Fig. 8c and d shows the proportion of the consumed PV generation for EV charging from Unresponsive and Responsive EV agents respectively. According to Fig. 8c, the 64.73% of the PV generation was used to charge the batteries of the Unresponsive EV agents. However, when the EV agents were Responsive, they adjusted their charging schedules according to the times with high PV generation, utilising the 94.41% of the PV generation.

In the case with Unresponsive EV agents, the proportion of their charging demand in the PV generation was depended on the charging scenario. For example, while the EV charging demand coincides with the PV generation, this proportion increases. Therefore, unless a coincidence between EV charging demand from Unresponsive EV agents and renewable generation exists, they charge without considering the times with renewable generation.

As seen from Fig. 8c, an unexpected drop in the PV generation occurred at around 12:00 due to cloudiness, and the EV agents had to charge using energy from the grid. The Unresponsive EV agents ignored this change and used the energy from the grid for their charging. However, this drop in the PV generation was dealt differently by the Responsive EV agents. Incentivized by the EV/ DG aggregator, they entered the Emergency Phase and rescheduled their charging demand in a way that the required energy from the grid was consumed in a valley-filling fashion. The results demonstrated the adaptive behaviour of Responsive EV agents and their preference to charge from renewable energy sources.

4. Conclusions

This research presented a decentralized EV management framework for the EV charging. The architecture followed in this charging control model was based on Multi-Agent Systems. Each entity was modelled as an autonomous agent, interacting with other agents and trying to achieve its own goals. The MAS consisted of an EV/DG aggregator agent and Responsive or Unresponsive EV agents. The EV/DG aggregator agent was responsible to design the appropriate virtual pricing policy so that it can maximize its profit. Responsive EV agents were able to respond rationally to the virtual pricing signals, whereas Unresponsive EV agents were defining their charging schedule regardless the virtual cost.

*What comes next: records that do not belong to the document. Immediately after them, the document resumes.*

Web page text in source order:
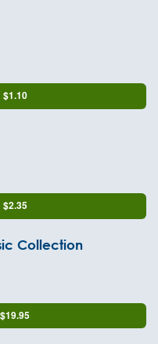
$1.10
$2.35
Collection
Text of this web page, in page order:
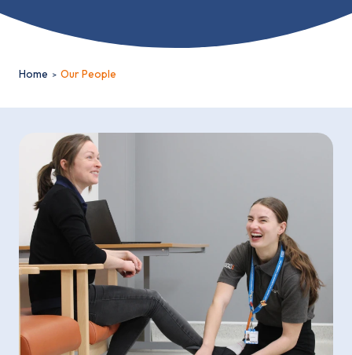
Home Our People
Email*
Sign up
By clicking sign up you agree to thePrivacy Policy
This site is protected by reCAPTCHA and the GooglePrivacy
Policy
and

The feasibility and effectiveness of the control model was experimentally demonstrated in the Electric Energy Systems Laboratory of the NTUA. Three cases studies were presented. The first case study investigated the impact of EV charging on the UK distribution network when the EV/DG Aggregator was located either in the MV/LV transformer or the MV feeder. It was demonstrated that the location of the EV/DG aggregator agent affects the demand and voltage profiles of the LV feeders. The second case study demonstrated the importance of the EV load forecasting in the control strategy. When the EV/DG aggregator has load forecasting capabilities, the Responsive EV agents are adapting their charging schedule to reduce the impact of the Unresponsive EV agents on the demand curve. The third case study tested the capability of Responsive EV agents to charge preferentially from renewable energy sources. The results demonstrated their capability to

reschedule their charging demand according to a real time PV generation profile.

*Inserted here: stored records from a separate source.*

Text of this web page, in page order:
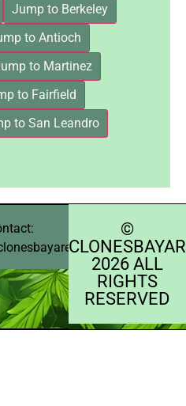
Jump to Berkeley
to Antioch
to Martinez
to Fairfield
to San Leandro
©️
2026 ALL
RIGHTS
RESERVED
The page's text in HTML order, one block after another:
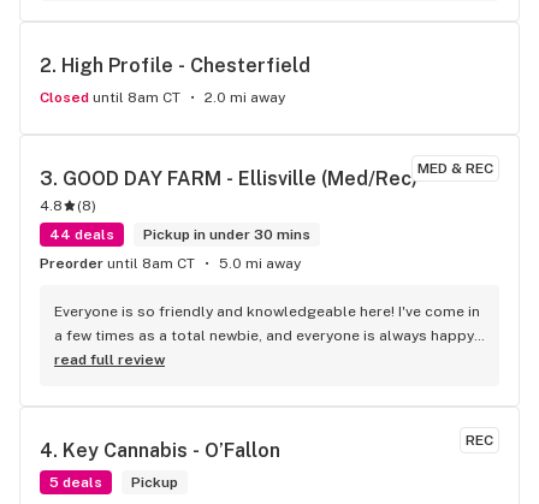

Smart management of EVs charging based on aggregation enhanced by EVs load forecasting could be seen as a win-win strategy for both the DNO and the vehicle owners. The "aggregator" is a new market entity which will control multiple EVs. The concepts developed in this work are applied for the development of a cloud-based Virtual Power Plant (VPP) under the Innovate UK -EPSRC "Ebbs and Flows of Energy Systems" project. The charging control model is applied in Manchester Science Park, utilising the flexibility of EV and the local PV generation, in order to decrease the electricity cost of the site.

Acknowledgements

The authors gratefully acknowledge Prof. N. Hatziargyriou and the Electric Energy Systems Laboratory of NTUA. The authors would also like to acknowledge Innovate UK - EPSRC ''Ebbs and Flows of Energy Systems" project (EP/M507131/1) for supporting this work.